- **Your goal**
These records contain pictures, which must be left out; copy exactly the lines from the one with "the newsletter of JW Winco Inc, free of" up to and including the one with "and they didn't know what".

- **Listed records**

────────────────────────────────────────

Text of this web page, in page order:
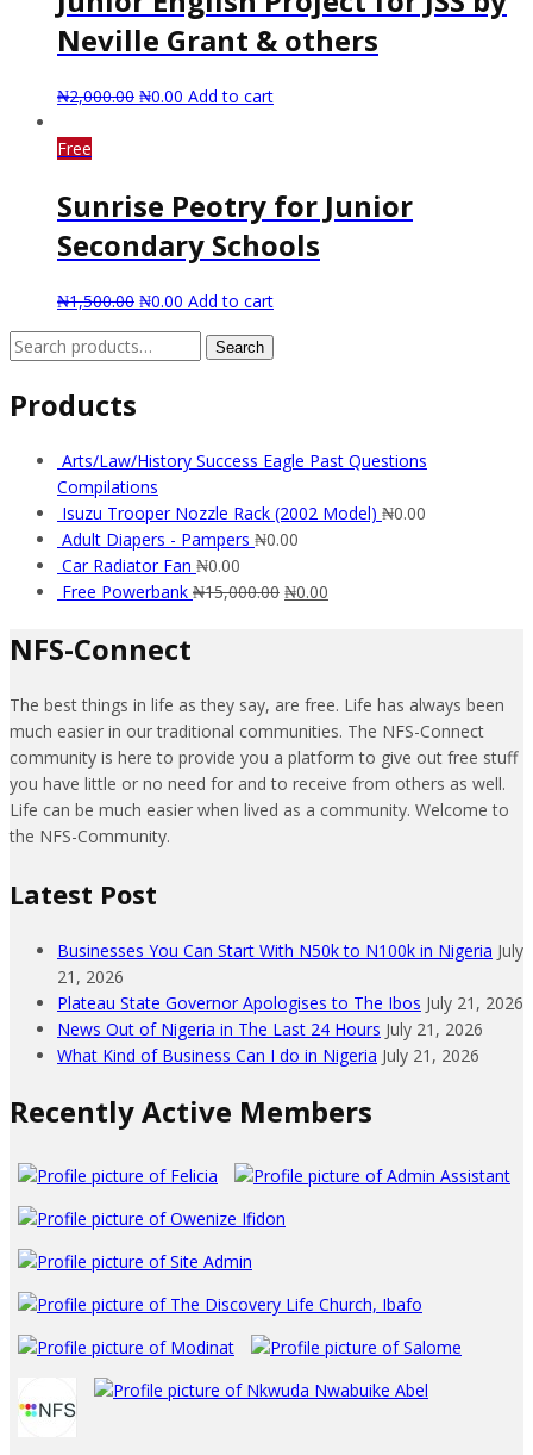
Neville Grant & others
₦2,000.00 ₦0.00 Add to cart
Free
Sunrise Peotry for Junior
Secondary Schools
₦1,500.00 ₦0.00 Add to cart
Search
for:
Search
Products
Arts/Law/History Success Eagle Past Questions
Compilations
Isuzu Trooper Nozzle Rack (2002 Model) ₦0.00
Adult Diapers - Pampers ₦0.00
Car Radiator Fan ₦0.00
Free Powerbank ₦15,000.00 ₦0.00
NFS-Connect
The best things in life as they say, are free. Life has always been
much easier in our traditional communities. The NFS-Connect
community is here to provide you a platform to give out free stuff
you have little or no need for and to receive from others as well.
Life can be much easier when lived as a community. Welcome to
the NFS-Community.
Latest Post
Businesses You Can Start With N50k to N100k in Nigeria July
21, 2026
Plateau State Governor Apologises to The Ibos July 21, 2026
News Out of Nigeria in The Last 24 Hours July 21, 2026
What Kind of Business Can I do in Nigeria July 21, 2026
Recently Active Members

────────────────────────────────────────

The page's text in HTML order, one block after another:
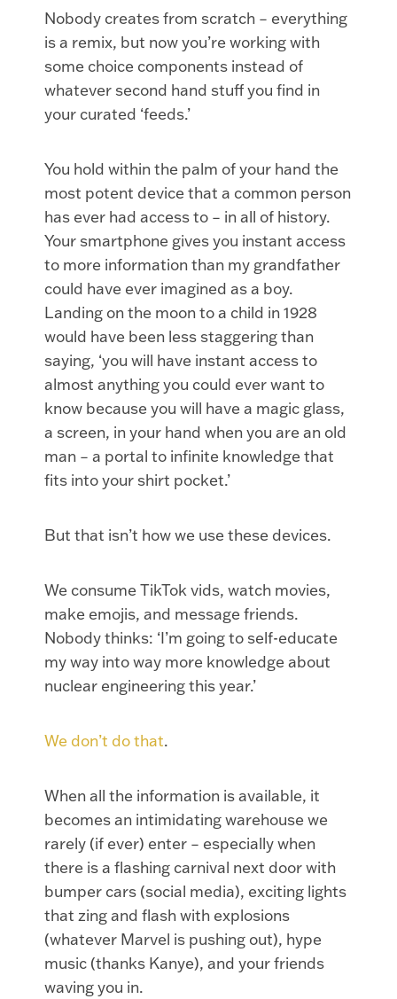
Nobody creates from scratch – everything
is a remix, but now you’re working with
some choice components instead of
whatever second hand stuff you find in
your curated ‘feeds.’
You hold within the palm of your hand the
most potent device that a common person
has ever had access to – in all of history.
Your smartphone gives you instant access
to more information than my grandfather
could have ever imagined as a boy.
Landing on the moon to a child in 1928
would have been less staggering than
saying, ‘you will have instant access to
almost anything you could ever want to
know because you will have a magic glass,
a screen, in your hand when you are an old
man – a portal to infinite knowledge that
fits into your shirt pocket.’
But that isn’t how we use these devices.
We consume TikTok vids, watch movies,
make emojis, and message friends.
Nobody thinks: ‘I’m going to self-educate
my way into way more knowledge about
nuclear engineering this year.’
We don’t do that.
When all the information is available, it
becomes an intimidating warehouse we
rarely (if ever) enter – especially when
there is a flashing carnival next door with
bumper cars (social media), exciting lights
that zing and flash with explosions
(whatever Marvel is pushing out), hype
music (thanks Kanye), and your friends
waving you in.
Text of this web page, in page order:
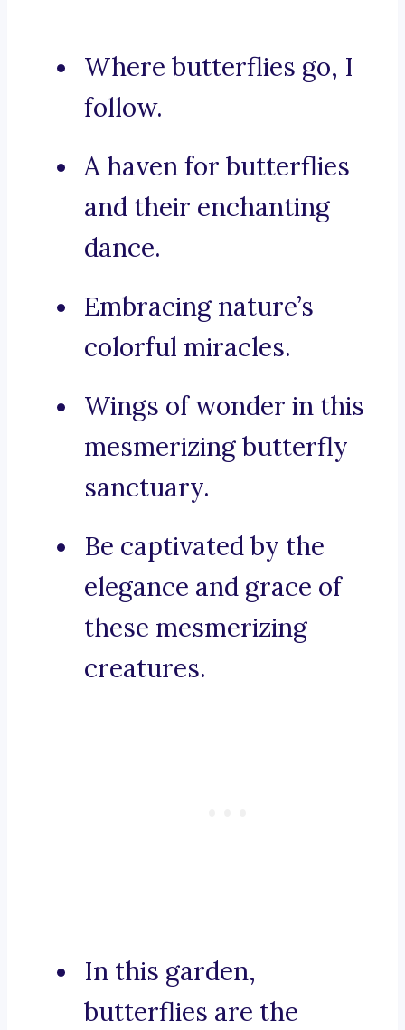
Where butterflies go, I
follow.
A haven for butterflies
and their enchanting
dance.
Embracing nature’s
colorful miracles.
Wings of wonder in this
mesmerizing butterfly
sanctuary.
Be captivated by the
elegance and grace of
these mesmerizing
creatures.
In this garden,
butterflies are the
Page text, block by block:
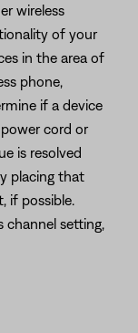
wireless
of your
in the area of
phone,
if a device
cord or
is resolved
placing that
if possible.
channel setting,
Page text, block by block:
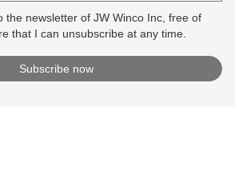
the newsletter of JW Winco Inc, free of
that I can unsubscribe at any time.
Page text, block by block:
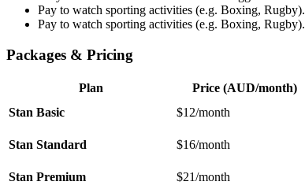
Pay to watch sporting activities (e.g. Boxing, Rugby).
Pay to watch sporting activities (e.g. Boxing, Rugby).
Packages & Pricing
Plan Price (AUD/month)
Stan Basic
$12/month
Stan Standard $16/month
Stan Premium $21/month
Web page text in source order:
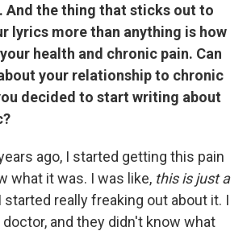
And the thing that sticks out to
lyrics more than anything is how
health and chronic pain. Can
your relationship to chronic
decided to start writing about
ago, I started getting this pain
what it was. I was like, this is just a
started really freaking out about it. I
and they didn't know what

────────────────────────────────────────

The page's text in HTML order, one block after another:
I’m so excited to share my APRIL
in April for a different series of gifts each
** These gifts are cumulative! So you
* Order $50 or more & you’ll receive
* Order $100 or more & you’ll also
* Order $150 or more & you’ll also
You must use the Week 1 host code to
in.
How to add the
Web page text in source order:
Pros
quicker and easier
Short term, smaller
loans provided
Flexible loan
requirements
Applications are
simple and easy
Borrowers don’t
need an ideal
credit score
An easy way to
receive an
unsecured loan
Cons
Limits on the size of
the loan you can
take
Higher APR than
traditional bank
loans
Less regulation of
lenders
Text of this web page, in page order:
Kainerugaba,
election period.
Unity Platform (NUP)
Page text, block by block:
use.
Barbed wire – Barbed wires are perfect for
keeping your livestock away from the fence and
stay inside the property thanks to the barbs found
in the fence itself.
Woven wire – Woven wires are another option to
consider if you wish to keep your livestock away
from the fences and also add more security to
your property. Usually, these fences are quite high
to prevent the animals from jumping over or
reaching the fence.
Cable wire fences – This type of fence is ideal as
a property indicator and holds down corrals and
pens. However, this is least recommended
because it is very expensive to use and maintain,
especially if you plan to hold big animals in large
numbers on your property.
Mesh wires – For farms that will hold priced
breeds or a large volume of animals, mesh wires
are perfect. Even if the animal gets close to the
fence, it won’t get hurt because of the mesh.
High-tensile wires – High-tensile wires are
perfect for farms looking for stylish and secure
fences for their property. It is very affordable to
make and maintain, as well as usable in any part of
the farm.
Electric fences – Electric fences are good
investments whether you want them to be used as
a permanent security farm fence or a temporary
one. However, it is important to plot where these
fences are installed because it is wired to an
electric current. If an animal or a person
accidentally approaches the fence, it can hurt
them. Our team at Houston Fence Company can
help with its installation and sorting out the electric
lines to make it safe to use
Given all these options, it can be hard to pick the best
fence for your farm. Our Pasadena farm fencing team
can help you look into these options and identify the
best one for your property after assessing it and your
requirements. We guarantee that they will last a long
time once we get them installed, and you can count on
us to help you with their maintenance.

────────────────────────────────────────

- **Solution below**
the newsletter of JW Winco Inc, free of
that I can unsubscribe at any time.
Page text, block by block:
Pay to watch sporting activities (e.g. Boxing, Rugby).
Pay to watch sporting activities (e.g. Boxing, Rugby).
Packages & Pricing
Plan Price (AUD/month)
Stan Basic
$12/month
Stan Standard $16/month
Stan Premium $21/month
Web page text in source order:
And the thing that sticks out to
lyrics more than anything is how
health and chronic pain. Can
your relationship to chronic
decided to start writing about
ago, I started getting this pain
what it was. I was like, this is just a
started really freaking out about it. I
and they didn't know what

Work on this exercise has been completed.